# What you need to do:
Every record below is to be repeated exactly, with the pictures left out.

----- Exercise data

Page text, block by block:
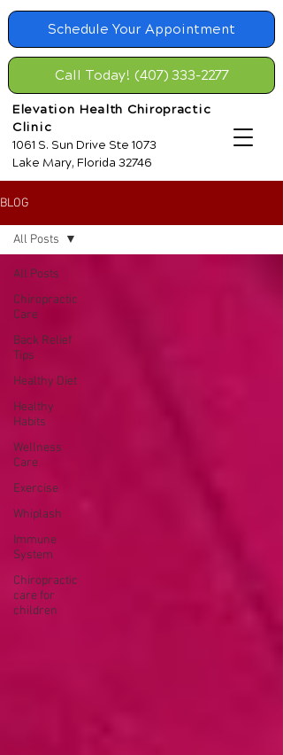
Schedule Your Appointment
Elevation Health Chiropractic
Clinic
1061 S. Sun Drive Ste 1073
Lake Mary, Florida 32746
Call Today! (407) 333-2277
BLOG
All Posts
Chiropractic
Care
Back Relief
Tips
Healthy Diet
Healthy
Habits
Wellness
Care
Exercise
Whiplash
Immune
System
Chiropractic
care for
children
All Posts
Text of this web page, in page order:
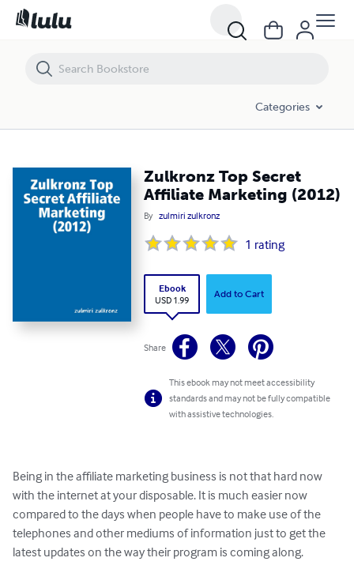
Categories
Zulkronz Top Secret
Affiliate Marketing (2012)
By zulmiri zulkronz
1 rating
Ebook
USD 1.99
Add to Cart
Share
This ebook may not meet accessibility
standards and may not be fully compatible
with assistive technologies.
Being in the affiliate marketing business is not that hard now
with the internet at your disposable. It is much easier now
compared to the days when people have to make use of the
telephones and other mediums of information just to get the
latest updates on the way their program is coming along.
Zulkronz Top Secret Affiliate Marketing (2012)
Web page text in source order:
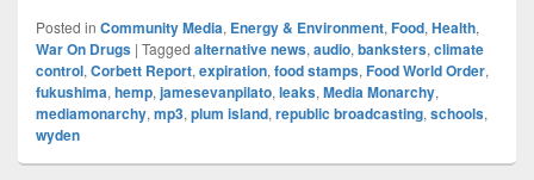
Posted in Community Media, Energy & Environment, Food, Health,
War On Drugs | Tagged alternative news, audio, banksters, climate
control, Corbett Report, expiration, food stamps, Food World Order,
fukushima, hemp, jamesevanpilato, leaks, Media Monarchy,
mediamonarchy, mp3, plum island, republic broadcasting, schools,
wyden
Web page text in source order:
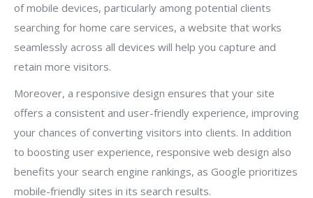
of mobile devices, particularly among potential clients
searching for home care services, a website that works
seamlessly across all devices will help you capture and
retain more visitors.
Moreover, a responsive design ensures that your site
offers a consistent and user-friendly experience, improving
your chances of converting visitors into clients. In addition
to boosting user experience, responsive web design also
benefits your search engine rankings, as Google prioritizes
mobile-friendly sites in its search results.
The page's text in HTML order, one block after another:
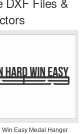
Win Easy Medal Hanger
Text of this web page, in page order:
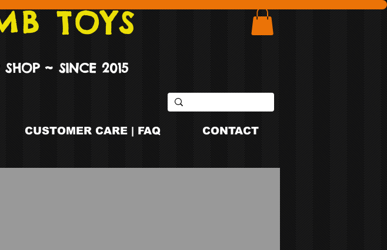
TOYS
SHOP ~ SINCE 2015
CUSTOMER CARE | FAQ CONTACT
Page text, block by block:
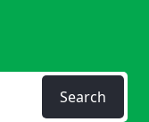
Search
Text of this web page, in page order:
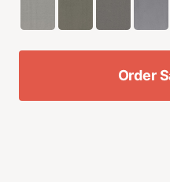
Order
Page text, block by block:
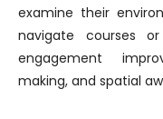
examine their
navigate courses
engagement
making, and spatial
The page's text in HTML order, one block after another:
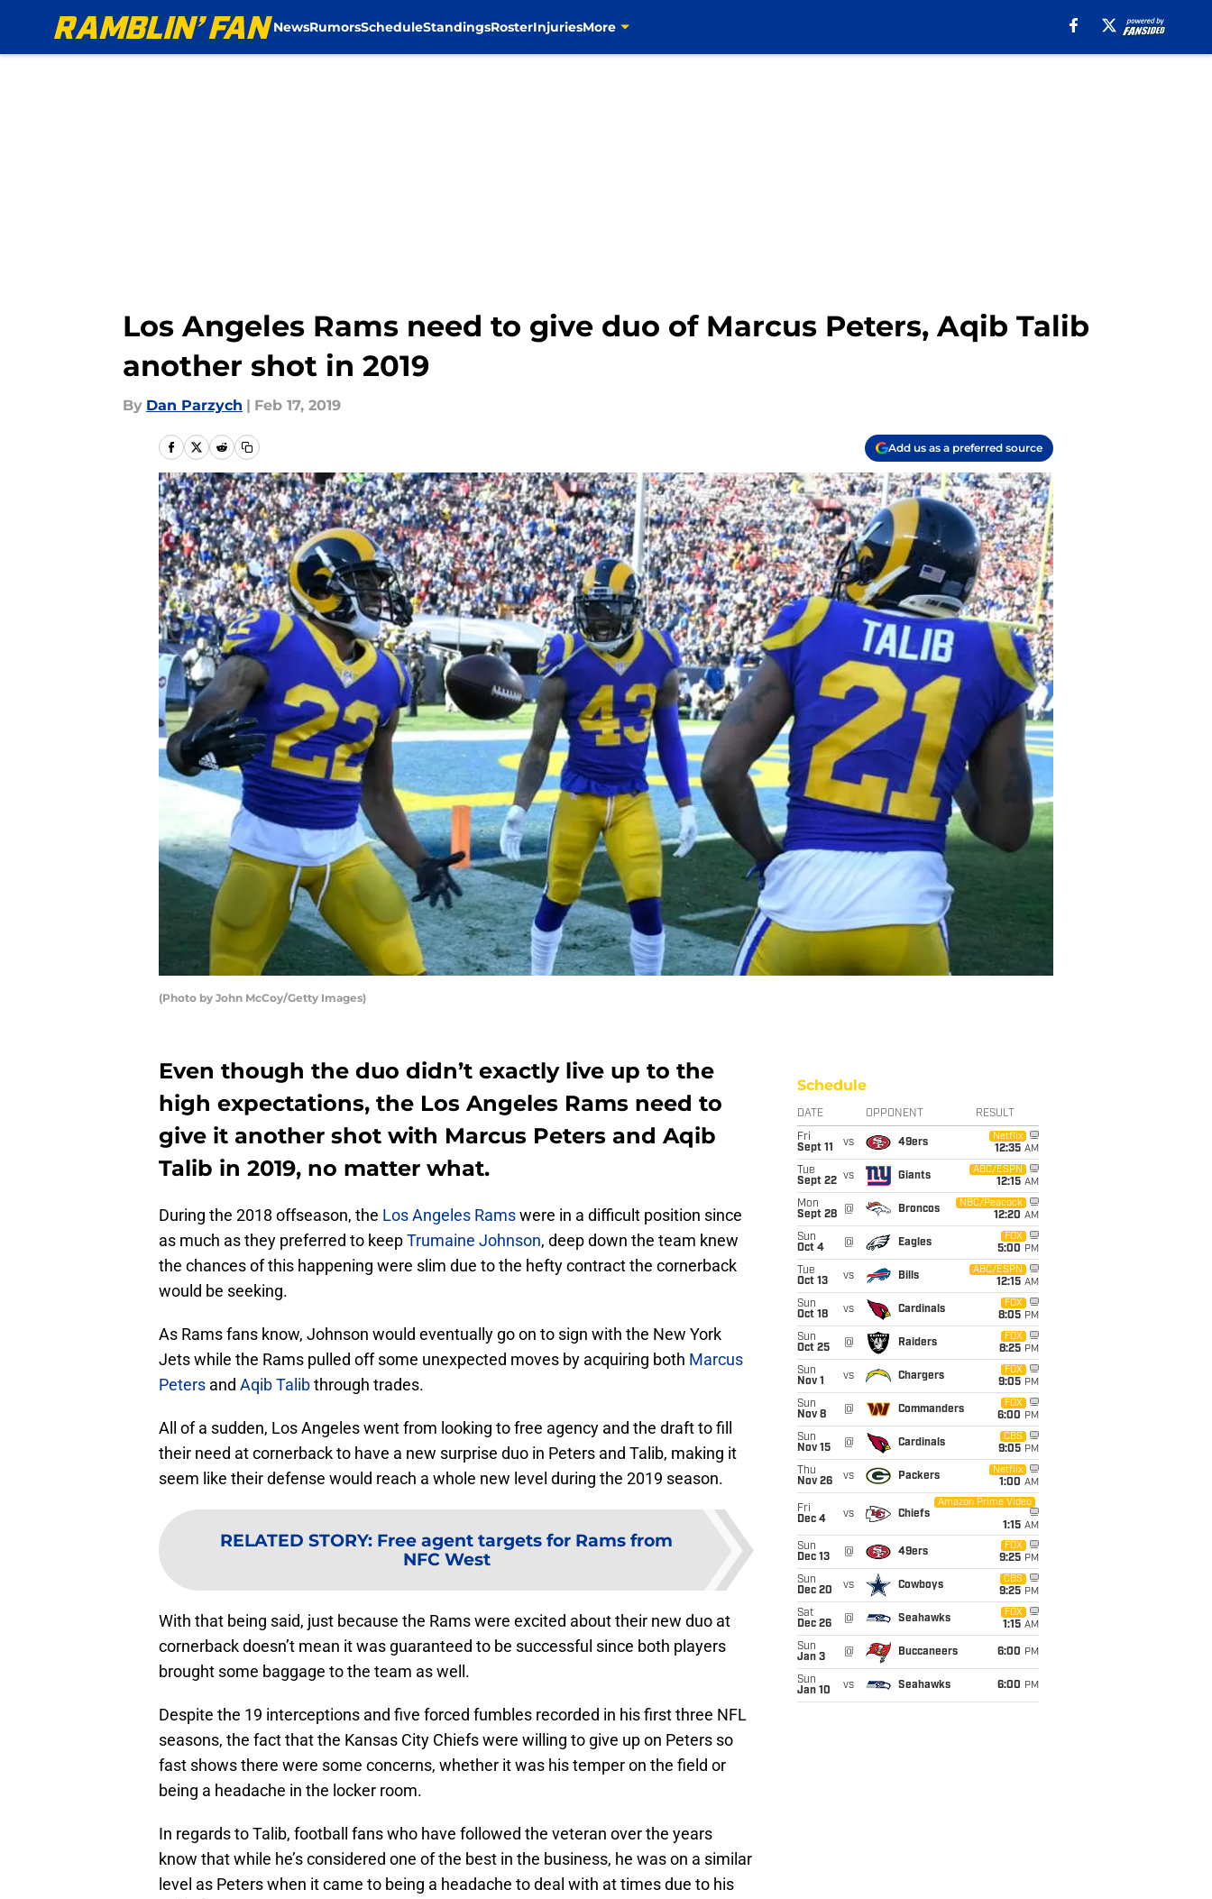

----------

# Response area:
Page text, block by block:
Schedule Your Appointment
Elevation Health Chiropractic
Clinic
1061 S. Sun Drive Ste 1073
Lake Mary, Florida 32746
Call Today! (407) 333-2277
BLOG
All Posts
Chiropractic
Care
Back Relief
Tips
Healthy Diet
Healthy
Habits
Wellness
Care
Exercise
Whiplash
Immune
System
Chiropractic
care for
children
All Posts
Text of this web page, in page order:
Categories
Zulkronz Top Secret
Affiliate Marketing (2012)
By zulmiri zulkronz
1 rating
Ebook
USD 1.99
Add to Cart
Share
This ebook may not meet accessibility
standards and may not be fully compatible
with assistive technologies.
Being in the affiliate marketing business is not that hard now
with the internet at your disposable. It is much easier now
compared to the days when people have to make use of the
telephones and other mediums of information just to get the
latest updates on the way their program is coming along.
Zulkronz Top Secret Affiliate Marketing (2012)
Web page text in source order:
Posted in Community Media, Energy & Environment, Food, Health,
War On Drugs | Tagged alternative news, audio, banksters, climate
control, Corbett Report, expiration, food stamps, Food World Order,
fukushima, hemp, jamesevanpilato, leaks, Media Monarchy,
mediamonarchy, mp3, plum island, republic broadcasting, schools,
wyden
Web page text in source order:
of mobile devices, particularly among potential clients
searching for home care services, a website that works
seamlessly across all devices will help you capture and
retain more visitors.
Moreover, a responsive design ensures that your site
offers a consistent and user-friendly experience, improving
your chances of converting visitors into clients. In addition
to boosting user experience, responsive web design also
benefits your search engine rankings, as Google prioritizes
mobile-friendly sites in its search results.
The page's text in HTML order, one block after another:
Win Easy Medal Hanger
Text of this web page, in page order:
TOYS
SHOP ~ SINCE 2015
CUSTOMER CARE | FAQ CONTACT
Page text, block by block:
Search
Text of this web page, in page order:
Order
Page text, block by block:
examine their
navigate courses
engagement
making, and spatial
The page's text in HTML order, one block after another:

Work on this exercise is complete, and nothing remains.